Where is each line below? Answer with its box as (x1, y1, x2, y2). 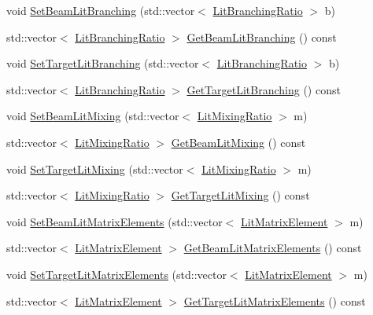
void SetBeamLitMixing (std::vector (6, 108, 179, 124)
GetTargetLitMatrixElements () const (183, 292, 366, 309)
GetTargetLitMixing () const (171, 187, 310, 203)
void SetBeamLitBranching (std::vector (6, 2, 195, 18)
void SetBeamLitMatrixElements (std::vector (6, 213, 223, 229)
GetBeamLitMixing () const (171, 134, 306, 150)
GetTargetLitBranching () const (186, 81, 341, 97)
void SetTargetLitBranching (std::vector (6, 55, 199, 71)
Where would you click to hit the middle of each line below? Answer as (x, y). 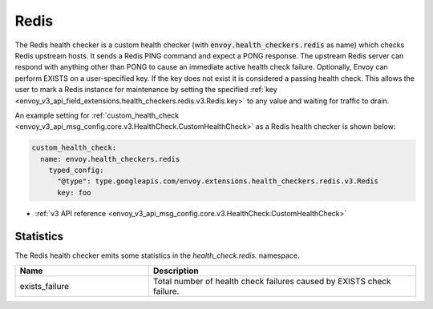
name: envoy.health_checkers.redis (110, 159)
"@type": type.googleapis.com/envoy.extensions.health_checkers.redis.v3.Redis (218, 181)
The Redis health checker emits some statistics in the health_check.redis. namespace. (157, 255)
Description (176, 271)
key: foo (74, 193)
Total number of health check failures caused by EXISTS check (272, 282)
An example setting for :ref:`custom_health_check (97, 115)
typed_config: (76, 171)
################
**Aim of the task**: Determine which lines above include the word "void", and report those lines in full.

**Solution to this exercise**:
void SetBeamLitMixing (std::vector (6, 108, 179, 124)
void SetBeamLitBranching (std::vector (6, 2, 195, 18)
void SetBeamLitMatrixElements (std::vector (6, 213, 223, 229)
void SetTargetLitBranching (std::vector (6, 55, 199, 71)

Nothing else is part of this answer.